NR1H3 R415Q appears in 21 ExAC individuals of non-Finnish European ancestry, corresponding to

an allele frequency of 0.031%.

This might sound extremely rare—but in the context of a severe, inherited familial disease, it’s far too common.

Why Frequency Matters for Causality
If NR1H3 R415Q were truly causing a familial form of MS with meaningful penetrance, we would expect it to be dramatically enriched in MS patients compared to the general population.

But the numbers tell a different story.

In MS cases:

Wang et al. found the variant in 1 out of 2,053 cases (0.024%)—or 2 cases if counting the proband (0.049%).

In ExAC controls:

The allele frequency is essentially identical at 0.031%.

Statistically, there is no significant enrichment (p = 0.39).

For a variant that supposedly causes a Mendelian form of disease—even with incomplete penetrance—this lack of enrichment is a fatal blow.

How Rare Must a Causal Variant Be?
For context, the lifetime risk of MS is low:

0.25% for women,

0.14% for men.

If a variant caused even a modest 50% lifetime risk, its odds ratio relative to baseline would be enormous (~399 for women). This means we would expect NR1H3 R415Q to appear in:

~12–21% of all MS patients,

not < 0.1%, as actually observed.

Put simply, a variant that supposedly causes MS cannot be both rare in MS patients and this common in the general population.

So What Is the Risk for NR1H3 R415Q Carriers?
Using case/control frequencies and established penetrance modeling, the authors estimate:

95% CI upper bound of penetrance:

2.2% for women

1.2% for men

Even if the variant is associated with slight increased susceptibility, the lifetime MS risk for a carrier is only a few percent at most.

This is nowhere near the behavior expected of a causal familial mutation. Why ExAC Is Still Useful
Minikel & MacArthur also address common criticisms of using population databases:

Are ExAC individuals disease-free?
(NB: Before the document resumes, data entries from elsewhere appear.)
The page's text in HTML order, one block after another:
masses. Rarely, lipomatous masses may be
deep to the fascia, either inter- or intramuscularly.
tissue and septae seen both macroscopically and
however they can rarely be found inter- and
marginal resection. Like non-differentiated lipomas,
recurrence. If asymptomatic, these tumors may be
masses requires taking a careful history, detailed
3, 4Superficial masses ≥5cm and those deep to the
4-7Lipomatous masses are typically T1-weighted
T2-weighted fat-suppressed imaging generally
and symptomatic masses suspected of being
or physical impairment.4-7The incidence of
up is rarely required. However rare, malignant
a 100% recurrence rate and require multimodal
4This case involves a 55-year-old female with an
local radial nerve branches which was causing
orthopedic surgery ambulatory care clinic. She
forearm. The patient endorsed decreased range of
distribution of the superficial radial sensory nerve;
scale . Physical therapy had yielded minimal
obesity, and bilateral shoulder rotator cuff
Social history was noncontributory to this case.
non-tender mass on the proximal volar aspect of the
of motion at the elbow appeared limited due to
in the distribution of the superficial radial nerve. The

Not necessarily, but none were collected based on MS diagnosis.

Could ExAC contain some MS patients? Possibly—but in numbers far too small to affect allele frequency at this scale.
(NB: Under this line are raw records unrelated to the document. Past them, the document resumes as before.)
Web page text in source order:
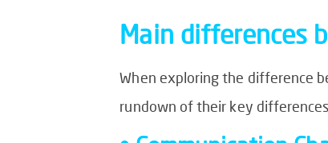
Main differences
When exploring the difference
rundown of their key
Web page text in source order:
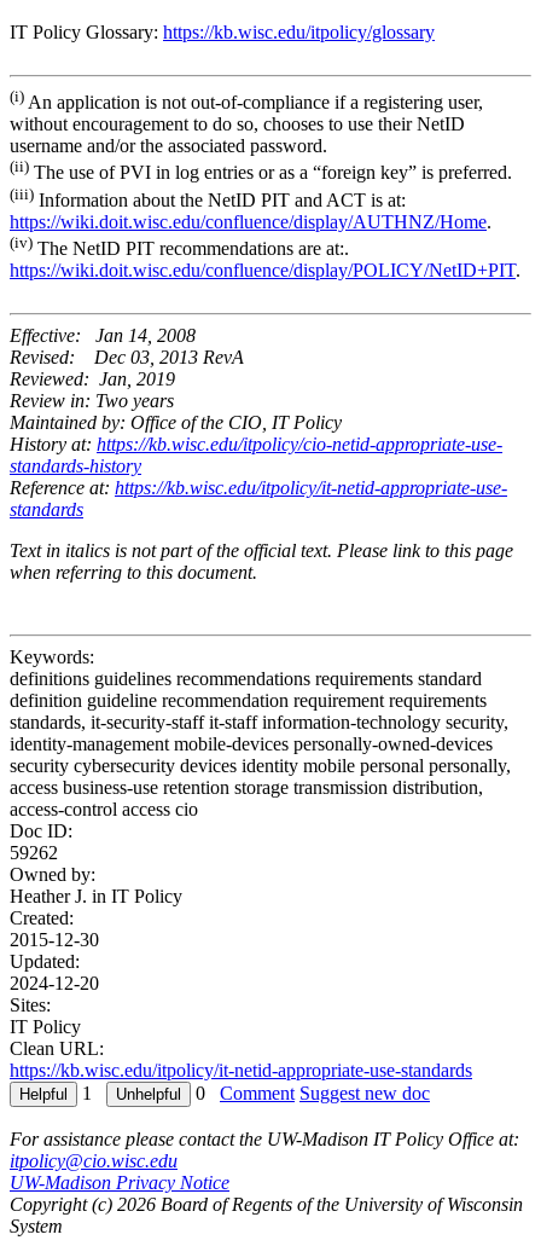
IT Policy Glossary: https://kb.wisc.edu/itpolicy/glossary
(i) An application is not out-of-compliance if a registering user,
without encouragement to do so, chooses to use their NetID
username and/or the associated password.
(ii) The use of PVI in log entries or as a “foreign key” is preferred.
(iii) Information about the NetID PIT and ACT is at:
https://wiki.doit.wisc.edu/confluence/display/AUTHNZ/Home.
(iv) The NetID PIT recommendations are at:.
https://wiki.doit.wisc.edu/confluence/display/POLICY/NetID+PIT.
Effective: Jan 14, 2008
Revised: Dec 03, 2013 RevA
Reviewed: Jan, 2019
Review in: Two years
Maintained by: Office of the CIO, IT Policy
History at: https://kb.wisc.edu/itpolicy/cio-netid-appropriate-use-
standards-history
Reference at: https://kb.wisc.edu/itpolicy/it-netid-appropriate-use-
standards
Text in italics is not part of the official text. Please link to this page
when referring to this document.
Keywords:
definitions guidelines recommendations requirements standard
definition guideline recommendation requirement requirements
standards, it-security-staff it-staff information-technology security,
identity-management mobile-devices personally-owned-devices
security cybersecurity devices identity mobile personal personally,
access business-use retention storage transmission distribution,
access-control access cio
Doc ID:
59262
Owned by:
Heather J. in IT Policy
Created:
2015-12-30
Updated:
2024-12-20
Sites:
IT Policy
Clean URL:
https://kb.wisc.edu/itpolicy/it-netid-appropriate-use-standards
1
0 Comment Suggest new doc
For assistance please contact the UW-Madison IT Policy Office at:
itpolicy@cio.wisc.edu
UW-Madison Privacy Notice
Copyright (c) 2026 Board of Regents of the University of Wisconsin
System

Are rare variants sometimes benign despite being rare? Yes, but this does not undermine cases where a variant is too common to be causal.

Could genotype errors explain this? Unlikely: R415Q calls appear high quality.

In other words, none of the limitations change the main conclusion: this variant is inconsistent with being a high-penetrance cause of familial MS.

Why This Matters for Human Genetics
This paper is more than a critique of one claim—it highlights a principle that is reshaping the field:

Large population datasets must be used to assess pathogenicity claims.

As of 2016, ExAC alone had helped reclassify over 150 previously reported “pathogenic” variants as benign.

Modern allele frequency resources have become essential for:

distinguishing genuine disease-causing variants from noise evaluating candidate gene findings applying rigorous statistical standards to variant interpretation

The authors argue that without considering such datasets, researchers risk drawing incorrect conclusions from small family studies—especially in complex diseases with low baseline incidence.

Conclusion: A Variant Too Common to Cause MS
Minikel & MacArthur deliver a clear message:

NR1H3 R415Q is simply too common—and too evenly distributed between cases and controls—to cause a familial form of multiple sclerosis.

While it’s still technically possible that the variant confers a very small increase in MS risk, the evidence does not support pathogenicity, high penetrance, or familial causation.

Disclaimer: This blog post is based on the provided research article and is intended for informational purposes only. It is not intended to provide medical advice. Please consult with a healthcare professional for any health concerns.

References:
Minikel, E. V., & MacArthur, D. G. (2016). Publicly available data provide evidence against NR1H3 R415Q causing multiple sclerosis. Neuron, 92(2), 336-338.